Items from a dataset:

■ ■ ■ ■ ■

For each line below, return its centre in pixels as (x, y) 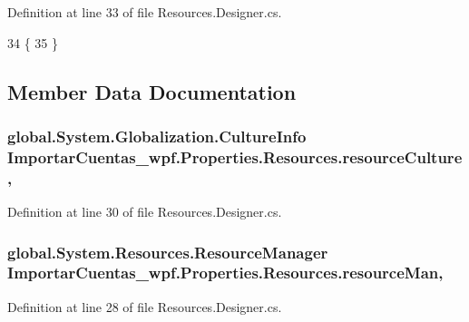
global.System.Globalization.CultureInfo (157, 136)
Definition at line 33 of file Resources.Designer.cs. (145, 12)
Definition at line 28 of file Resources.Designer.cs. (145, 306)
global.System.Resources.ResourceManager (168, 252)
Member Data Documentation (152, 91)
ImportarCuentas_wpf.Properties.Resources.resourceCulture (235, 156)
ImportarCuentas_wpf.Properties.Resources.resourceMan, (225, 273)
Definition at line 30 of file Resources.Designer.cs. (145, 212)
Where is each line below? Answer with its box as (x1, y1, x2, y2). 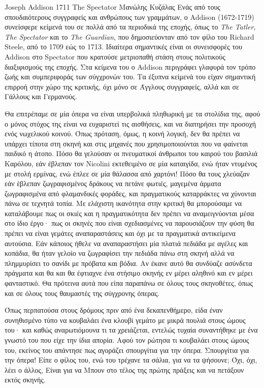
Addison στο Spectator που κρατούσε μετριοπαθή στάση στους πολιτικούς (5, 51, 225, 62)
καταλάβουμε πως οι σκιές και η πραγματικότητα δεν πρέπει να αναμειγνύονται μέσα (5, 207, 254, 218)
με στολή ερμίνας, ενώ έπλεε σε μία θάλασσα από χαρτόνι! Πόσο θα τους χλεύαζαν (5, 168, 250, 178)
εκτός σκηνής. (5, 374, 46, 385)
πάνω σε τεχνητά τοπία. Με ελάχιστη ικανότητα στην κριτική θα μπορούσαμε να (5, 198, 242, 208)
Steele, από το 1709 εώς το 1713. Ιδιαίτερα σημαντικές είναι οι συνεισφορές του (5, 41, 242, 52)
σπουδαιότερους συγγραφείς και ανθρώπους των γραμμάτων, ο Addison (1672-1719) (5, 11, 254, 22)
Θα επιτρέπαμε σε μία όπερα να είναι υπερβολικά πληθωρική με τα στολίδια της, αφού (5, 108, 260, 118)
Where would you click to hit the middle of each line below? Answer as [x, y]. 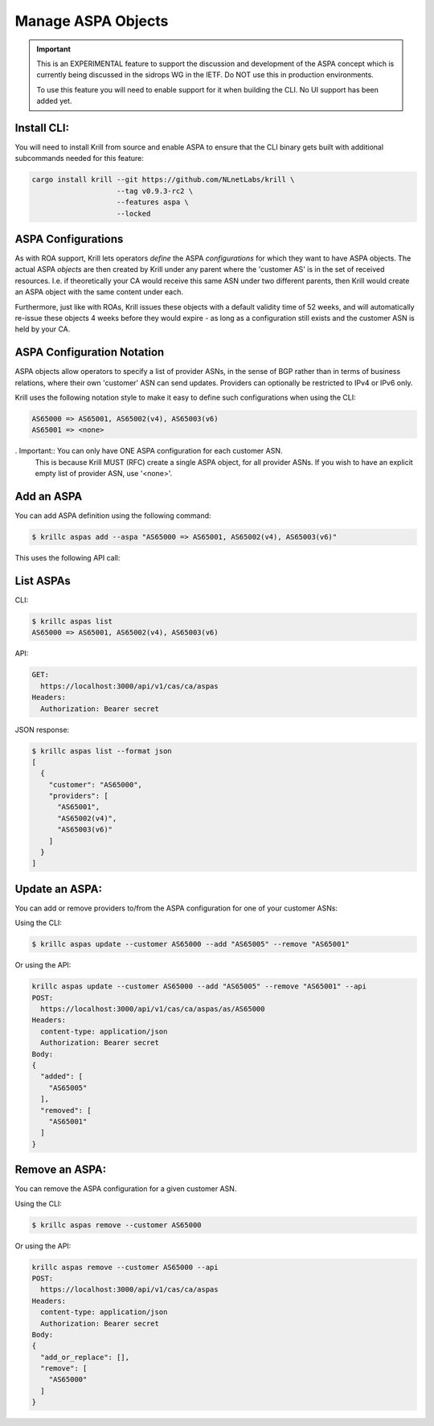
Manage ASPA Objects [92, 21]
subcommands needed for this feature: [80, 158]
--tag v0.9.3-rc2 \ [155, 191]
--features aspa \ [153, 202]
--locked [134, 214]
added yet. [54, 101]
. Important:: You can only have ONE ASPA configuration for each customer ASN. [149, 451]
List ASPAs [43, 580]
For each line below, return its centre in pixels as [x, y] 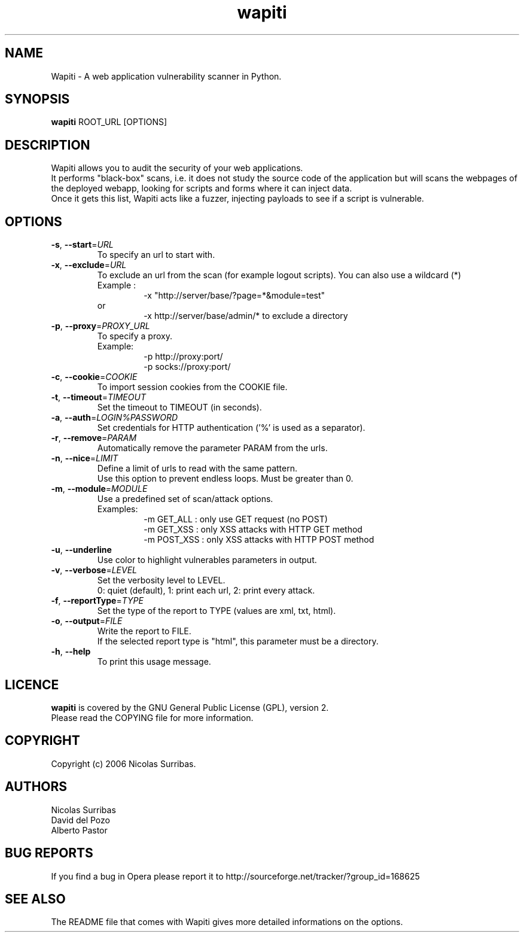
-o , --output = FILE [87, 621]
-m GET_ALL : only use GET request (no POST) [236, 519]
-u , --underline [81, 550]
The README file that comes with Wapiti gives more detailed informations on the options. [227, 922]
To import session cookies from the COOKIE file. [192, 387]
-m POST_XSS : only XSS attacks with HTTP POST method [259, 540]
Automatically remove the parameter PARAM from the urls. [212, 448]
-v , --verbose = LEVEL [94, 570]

■ ■ ■ ■ ■

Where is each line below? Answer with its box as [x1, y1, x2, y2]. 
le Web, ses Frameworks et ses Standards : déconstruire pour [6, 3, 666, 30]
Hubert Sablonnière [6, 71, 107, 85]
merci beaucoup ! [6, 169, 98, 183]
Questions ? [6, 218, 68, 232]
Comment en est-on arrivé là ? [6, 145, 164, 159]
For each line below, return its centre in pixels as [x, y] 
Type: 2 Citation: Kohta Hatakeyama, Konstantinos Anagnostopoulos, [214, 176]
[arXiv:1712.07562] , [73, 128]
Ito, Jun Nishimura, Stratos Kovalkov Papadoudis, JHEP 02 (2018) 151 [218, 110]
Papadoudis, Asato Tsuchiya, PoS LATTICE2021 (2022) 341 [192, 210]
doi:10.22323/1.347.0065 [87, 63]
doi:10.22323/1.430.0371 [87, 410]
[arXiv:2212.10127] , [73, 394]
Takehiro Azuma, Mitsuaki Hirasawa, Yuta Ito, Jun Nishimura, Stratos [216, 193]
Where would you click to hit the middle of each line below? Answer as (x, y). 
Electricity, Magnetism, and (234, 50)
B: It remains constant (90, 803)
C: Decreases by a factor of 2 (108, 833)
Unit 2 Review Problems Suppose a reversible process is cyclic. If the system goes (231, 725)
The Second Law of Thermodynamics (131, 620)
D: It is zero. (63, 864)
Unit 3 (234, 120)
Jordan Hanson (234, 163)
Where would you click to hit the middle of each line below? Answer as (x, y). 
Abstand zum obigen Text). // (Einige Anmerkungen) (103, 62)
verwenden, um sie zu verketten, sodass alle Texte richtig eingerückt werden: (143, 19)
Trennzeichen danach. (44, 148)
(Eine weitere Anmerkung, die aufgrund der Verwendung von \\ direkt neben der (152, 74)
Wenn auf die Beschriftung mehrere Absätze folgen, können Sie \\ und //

■ ■ ■ ■ ■

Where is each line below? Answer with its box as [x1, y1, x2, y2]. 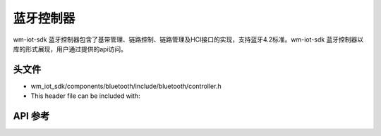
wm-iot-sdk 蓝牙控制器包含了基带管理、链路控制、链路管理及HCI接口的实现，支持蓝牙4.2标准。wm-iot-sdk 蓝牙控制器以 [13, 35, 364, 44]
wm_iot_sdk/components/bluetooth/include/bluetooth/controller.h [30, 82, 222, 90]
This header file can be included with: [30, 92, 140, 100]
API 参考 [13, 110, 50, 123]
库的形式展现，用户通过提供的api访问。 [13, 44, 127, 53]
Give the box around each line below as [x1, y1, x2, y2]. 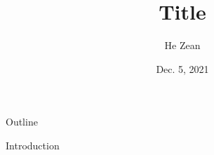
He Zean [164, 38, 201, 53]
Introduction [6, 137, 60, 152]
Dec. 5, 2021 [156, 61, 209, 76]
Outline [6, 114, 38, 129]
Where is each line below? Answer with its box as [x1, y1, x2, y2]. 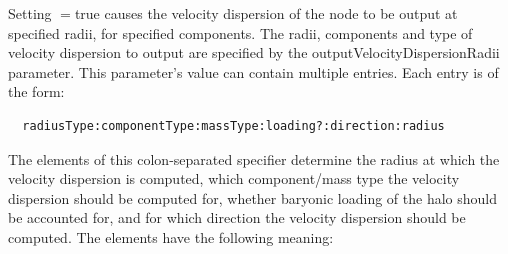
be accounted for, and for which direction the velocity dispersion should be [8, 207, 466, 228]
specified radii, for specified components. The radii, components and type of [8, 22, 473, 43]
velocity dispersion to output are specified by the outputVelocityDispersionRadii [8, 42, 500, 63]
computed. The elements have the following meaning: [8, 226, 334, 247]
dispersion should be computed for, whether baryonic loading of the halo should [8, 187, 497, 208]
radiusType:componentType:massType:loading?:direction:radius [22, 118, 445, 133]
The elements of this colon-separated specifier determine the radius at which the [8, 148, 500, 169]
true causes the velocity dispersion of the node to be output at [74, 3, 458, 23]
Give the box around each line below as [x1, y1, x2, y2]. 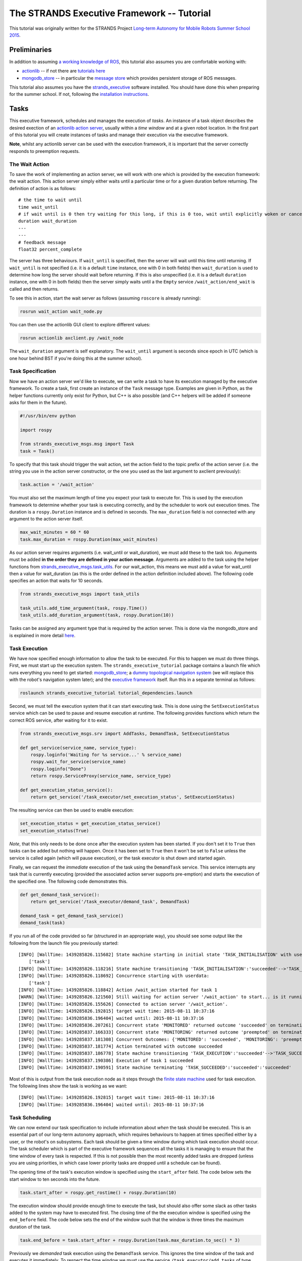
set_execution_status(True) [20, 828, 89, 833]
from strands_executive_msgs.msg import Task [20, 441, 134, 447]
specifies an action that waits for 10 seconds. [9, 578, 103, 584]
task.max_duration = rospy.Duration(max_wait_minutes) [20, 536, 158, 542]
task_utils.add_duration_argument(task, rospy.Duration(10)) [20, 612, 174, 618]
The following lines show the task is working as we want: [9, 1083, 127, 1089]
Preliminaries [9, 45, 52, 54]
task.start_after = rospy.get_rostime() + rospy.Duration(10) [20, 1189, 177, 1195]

■ ■ ■ ■ ■

About this task: Retype exactly, and only, the lines above from the one where "Electricity, Magnetism, and (234, 50)" occurs up to and including the one where "Wenn auf die" occurs.

Response area:
Electricity, Magnetism, and (234, 50)
B: It remains constant (90, 803)
C: Decreases by a factor of 2 (108, 833)
Unit 2 Review Problems Suppose a reversible process is cyclic. If the system goes (231, 725)
The Second Law of Thermodynamics (131, 620)
D: It is zero. (63, 864)
Unit 3 (234, 120)
Jordan Hanson (234, 163)
Where would you click to hit the middle of each line below? Answer as (x, y). 
Abstand zum obigen Text). // (Einige Anmerkungen) (103, 62)
verwenden, um sie zu verketten, sodass alle Texte richtig eingerückt werden: (143, 19)
Trennzeichen danach. (44, 148)
(Eine weitere Anmerkung, die aufgrund der Verwendung von \\ direkt neben der (152, 74)
Wenn auf die Beschriftung mehrere Absätze folgen, können Sie \\ und //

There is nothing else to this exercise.